*** DATA SUPPLIED Section Begins ***
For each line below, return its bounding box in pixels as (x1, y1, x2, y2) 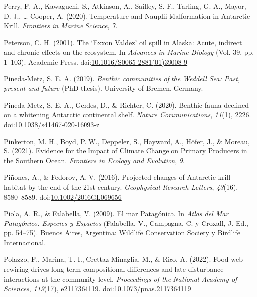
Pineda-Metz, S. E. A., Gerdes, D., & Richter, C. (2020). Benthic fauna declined (4, 99, 249, 110)
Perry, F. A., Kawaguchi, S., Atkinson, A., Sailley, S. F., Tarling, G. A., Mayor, (4, 1, 246, 11)
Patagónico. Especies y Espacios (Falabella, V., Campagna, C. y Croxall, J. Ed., (4, 218, 249, 228)
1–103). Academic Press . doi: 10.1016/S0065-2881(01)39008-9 (4, 56, 188, 67)
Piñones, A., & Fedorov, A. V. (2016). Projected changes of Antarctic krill (4, 172, 231, 182)
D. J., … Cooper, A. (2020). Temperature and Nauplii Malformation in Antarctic (4, 10, 250, 21)
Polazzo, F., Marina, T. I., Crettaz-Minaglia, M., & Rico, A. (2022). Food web (4, 254, 243, 264)
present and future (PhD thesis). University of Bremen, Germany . (4, 83, 203, 93)
*** DATA SUPPLIED Section Ends ***
Go through the records above and copy every line with the word "Antarctic".

### OUTPUT FOR THIS TASK
Piñones, A., & Fedorov, A. V. (2016). Projected changes of Antarctic krill (4, 172, 231, 182)
D. J., … Cooper, A. (2020). Temperature and Nauplii Malformation in Antarctic (4, 10, 250, 21)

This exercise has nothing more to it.